I am trying to prove that the additive groups \mathbb{Z} and \mathbb{Q} are not isomorphic. I know it is not enough to show that there are maps such as, [tex]f:\mathbb{Q}\rightarrow \mathbb{Z}[/itex] where the input of the function, some f(x=\frac{a}{b}), will not be in the group of integers because it's obviously coming from rationals. I just don't know how to rigorously prove this, because just because a map is not isomorphic doesn't mean that the whole thing is not isomorphic. Thanks for any help, it is much appreciated.
morphism
Jul27-08, 07:54 PM
Suppose we managed to find an isomorphism f:\mathbb{Q}\rightarrow \mathbb{Z}. Then f(1/2) would be an integer; what happens when you look at f(1/2) + f(1/2)?
jeffreydk
Jul27-08, 08:06 PM
It would still be in integers right? That's why I'm confused because I can't seem to show that that property disallows the isomorphism.
n_bourbaki
Jul27-08, 08:14 PM
Morphism is sort of on the right lines. The property that you're looking for is called divisibility. Q has it and Z doesn't. The same idea also shows that Q\{0} under multiplication is not isomorphic to R\{0} under multiplication. (One can provide an elementary counter argument based purely on set theory, of course.)
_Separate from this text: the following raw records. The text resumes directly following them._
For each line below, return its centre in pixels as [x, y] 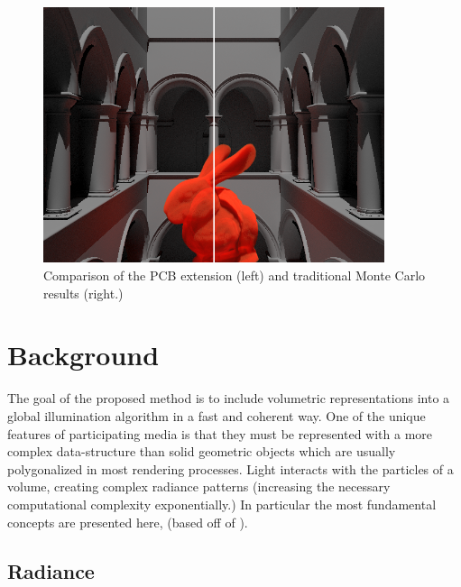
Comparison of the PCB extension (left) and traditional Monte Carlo [235, 275]
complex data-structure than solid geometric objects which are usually [202, 451]
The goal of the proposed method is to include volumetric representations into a [229, 398]
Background [83, 355]
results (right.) [83, 293]
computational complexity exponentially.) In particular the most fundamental [222, 504]
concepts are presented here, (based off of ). [128, 522]
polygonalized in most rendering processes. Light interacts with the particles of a [230, 468]
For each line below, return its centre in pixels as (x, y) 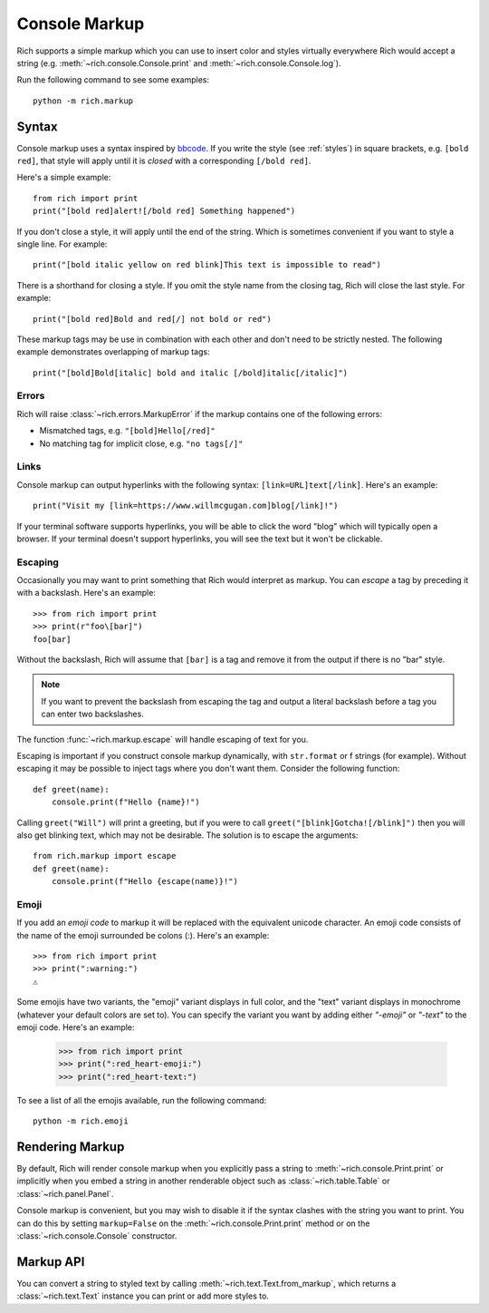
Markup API (51, 1262)
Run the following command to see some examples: (113, 80)
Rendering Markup (71, 1147)
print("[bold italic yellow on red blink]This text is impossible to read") (207, 265)
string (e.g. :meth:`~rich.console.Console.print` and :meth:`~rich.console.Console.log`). (179, 63)
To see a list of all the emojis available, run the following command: (142, 1100)
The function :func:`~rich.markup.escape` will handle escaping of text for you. (163, 739)
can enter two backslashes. (92, 714)
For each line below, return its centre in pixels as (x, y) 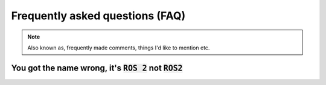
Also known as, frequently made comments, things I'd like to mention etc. (119, 48)
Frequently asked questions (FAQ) (98, 16)
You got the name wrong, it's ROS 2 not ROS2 (97, 68)
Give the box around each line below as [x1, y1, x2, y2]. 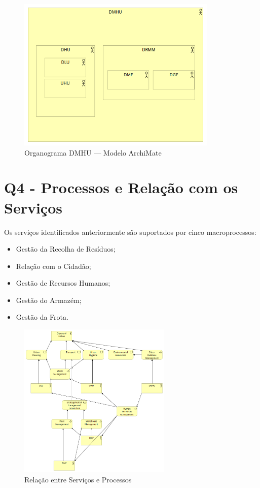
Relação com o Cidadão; [16, 260, 91, 271]
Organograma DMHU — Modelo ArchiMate [24, 147, 162, 158]
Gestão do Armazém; [16, 294, 82, 305]
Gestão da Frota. [16, 312, 68, 322]
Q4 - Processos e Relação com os [4, 177, 238, 198]
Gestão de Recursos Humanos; [16, 278, 110, 288]
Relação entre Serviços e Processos [24, 474, 132, 484]
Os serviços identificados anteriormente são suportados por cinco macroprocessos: [4, 226, 256, 237]
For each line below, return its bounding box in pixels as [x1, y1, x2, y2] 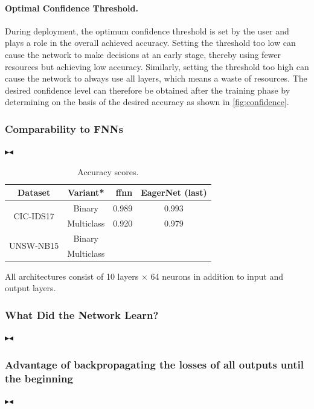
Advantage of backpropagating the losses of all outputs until [5, 356, 304, 372]
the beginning [5, 370, 73, 385]
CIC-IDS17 [13, 209, 54, 222]
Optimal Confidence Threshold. [5, 1, 138, 14]
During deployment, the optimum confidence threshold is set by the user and [5, 24, 289, 37]
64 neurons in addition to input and [150, 269, 284, 282]
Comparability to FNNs [5, 121, 123, 136]
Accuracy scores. [77, 165, 139, 178]
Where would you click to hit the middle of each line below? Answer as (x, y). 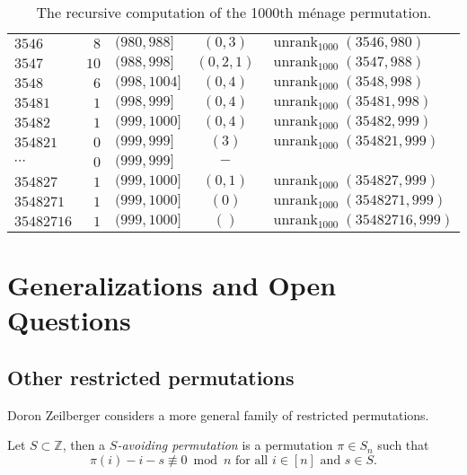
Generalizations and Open (172, 285)
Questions (69, 320)
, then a (84, 445)
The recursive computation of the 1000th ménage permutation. (234, 12)
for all (252, 460)
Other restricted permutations (151, 377)
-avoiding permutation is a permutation (225, 445)
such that (403, 445)
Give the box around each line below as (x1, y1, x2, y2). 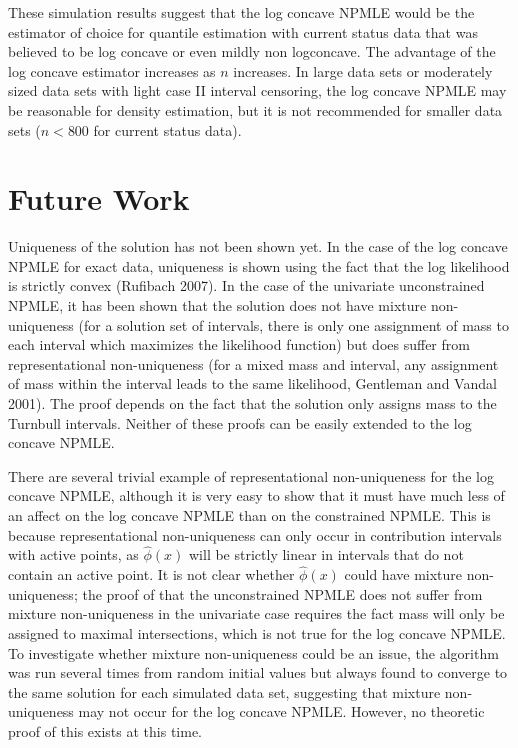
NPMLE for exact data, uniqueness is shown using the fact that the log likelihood (8, 255, 510, 276)
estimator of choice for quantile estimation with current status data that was (8, 21, 478, 42)
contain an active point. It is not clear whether (8, 564, 295, 585)
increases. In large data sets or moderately (233, 60, 493, 81)
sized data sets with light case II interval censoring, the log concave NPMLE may (8, 80, 507, 101)
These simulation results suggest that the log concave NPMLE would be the (8, 2, 475, 22)
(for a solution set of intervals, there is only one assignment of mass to (78, 314, 509, 335)
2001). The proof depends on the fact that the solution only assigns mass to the (8, 393, 497, 414)
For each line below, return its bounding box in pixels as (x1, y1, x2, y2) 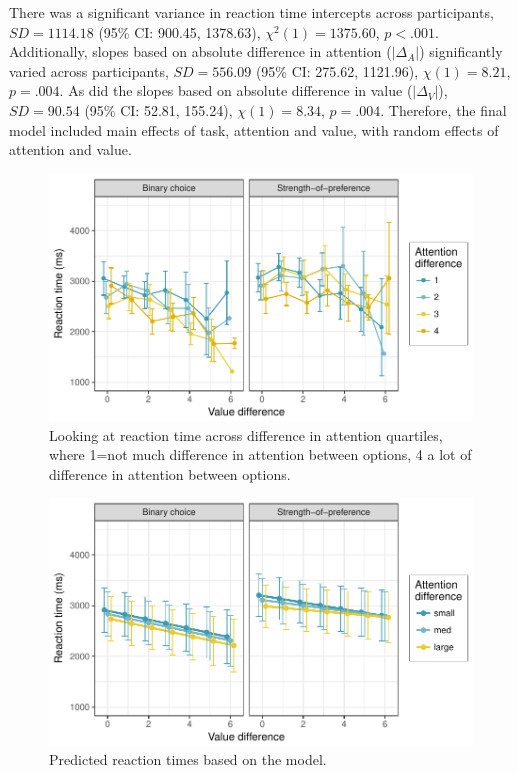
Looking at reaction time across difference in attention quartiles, (49, 424, 443, 445)
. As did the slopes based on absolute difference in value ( (59, 80, 413, 101)
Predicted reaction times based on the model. (49, 749, 327, 770)
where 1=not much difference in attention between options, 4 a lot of (49, 444, 472, 465)
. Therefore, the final (380, 99, 507, 120)
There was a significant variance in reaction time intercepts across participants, (9, 2, 494, 22)
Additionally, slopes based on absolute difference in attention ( (9, 41, 392, 62)
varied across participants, (9, 60, 169, 81)

Alternatively, Z is cyclic. Can you prove that Q isn't? Actually it isn't that alternative, really. Try thinking about a map g from Z to Q. Any group hom is determined completely by where it sends 1 in Z. Can g(1)/2 be in the image?
jeffreydk
Jul27-08, 08:18 PM
Oh ok I didn't think of showing Q isn't cyclic, that's probably the simplest way to do it now that I think of it. Thanks a bunch.
morphism
Jul27-08, 08:23 PM
Since the "cat is out of the bag," I might as well point out that I wanted jeffreydk to notice that f(1)=nf(1/n) for all n (and why is this bad?).
n_bourbaki
Jul27-08, 09:30 PM
So your proof is based on the idea that if there is an isomorphism f:Q-->Z, then it must follow that f(1) is divisible by every integer? Hmm, not thought of that one before. It struck me as more obvious that Q isn't cyclic, i.e. look at maps from Z to Q. But it's always good to be able to do one thing in two ways, rather than two things in one way.
jeffreydk
Jul28-08, 12:14 AM
I definitely agree, it's good to able to prove it in a number of ways. Thanks you guys for both suggestions.